Lead Economist, Africa Gender Innovation Lab and Chief Economists Office

A. Tasso
May 01, 2019

The data are accessible? Tried looking in the paper and online and can't seem to find them.

Eszter Czibor
May 01, 2019

Fascinating study indeed, and it tells a compelling story; however, there are a few potential issues that are worth mentioning.
First, the practice of exploring the drivers of a gap by adding covariates progressively and checking whether their inclusion reduces the estimated gap is widespread (I have certainly done it myself...), but the conclusions from this method are sensitive to the order in which these covariates are added (see e.g. Gelback, 2014: It would thus be nice to see whether the paper's conclusions are robust to a) the sequence of adding covariates b) using different decomposition methods.
Second, I find that the conclusions from certain empirical findings are up for debate; e.g. the fact that repeat applicants tend to receive higher scores does not necessarily imply that people *should* apply again after a rejection ("Our results therefore serve as a reminder of the value of persistence in the face of rejection; in light of the results in Panel A, this is advice that is particularly important for female researchers and innovators at the early stages of their career"): given that the underlying proposal quality is unobserved, this association could simply reflect the selection process into repeat applications (i.e. people only apply again if they have a bulletproof second idea/proposal).

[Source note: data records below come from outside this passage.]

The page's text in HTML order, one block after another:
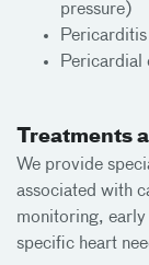
pressure)
Pericardial
Treatments
We provide
associated with
monitoring,
specific heart
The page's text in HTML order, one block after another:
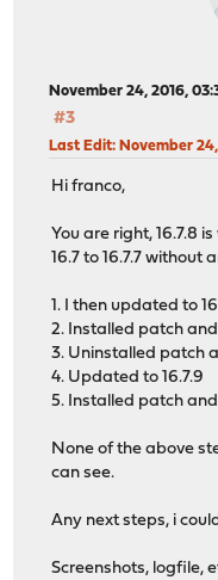
November 24, 2016,
#3
Last Edit: November
Hi franco,
You are right, 16.7.8
16.7 to 16.7.7 without
1. I then updated to
2. Installed patch
3. Uninstalled patch
4. Updated to 16.7.9
5. Installed patch
None of the above
can see.
Any next steps, i
Screenshots, logfile,
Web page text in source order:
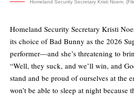
Homeland Security Secretary Kristi Noem.
Homeland Security Secretary Kristi
its choice of Bad Bunny as the 2026
performer—and she’s threatening to
“Well, they suck, and we’ll win, and
stand and be proud of ourselves at the
won’t be able to sleep at night because

Similarly, the fact that getting funded is followed by better career outcomes for women but not for men does not necessarily mean that women *benefit* more the funding, but could be a sign that the bar for funding was higher for female-led applications, so the process simply selects exceptional women. (Relatedly, it would be interesting to know whether conditional on their ratings, women-led applications are still less likely to be funded.)
Third, there is a worry that the broad/narrow classification picks up differences between proposals that are more related to content and topic than to writing style (e.g. "community" "contraceptive" and "health" are narrow, while "bacteria" "therapy" and "device" are broad). I am not arguing with the validity of the particular classification, but I wonder whether they pick up differences in research questions not controlled for by the ten main topic areas the authors include in their analysis. As such, the conclusion that "there is significant scope for female applicants to improve their scores by altering the words they use to describe their proposals" might be premature. This is a concern that I have seen many people mention in online conversations about the paper, so rather than elaborate on their point further, I refer to the broader challenge of trying to uncover the underlying data generating process in algorithmic prediction exercises (very illuminating discussion on p.96 here:
Finally, to ensure a homogeneous pool of applicants, the authors restrict their sample to proposals submitted by applicants who have both an academic or non-profit research affiliation and a US contact address. While this choice is understandable, it does reduce their analysis sample from 17,311 proposals to just 6,794. It would be great to see sensitivity tests that also include *all* US-based applicants, or academics/non-profit researchers from *all* countries where English is an official language.
These points notwithstanding, it is a nice study on a really important research question, and I am grateful for the authors for bringing attention to this topic!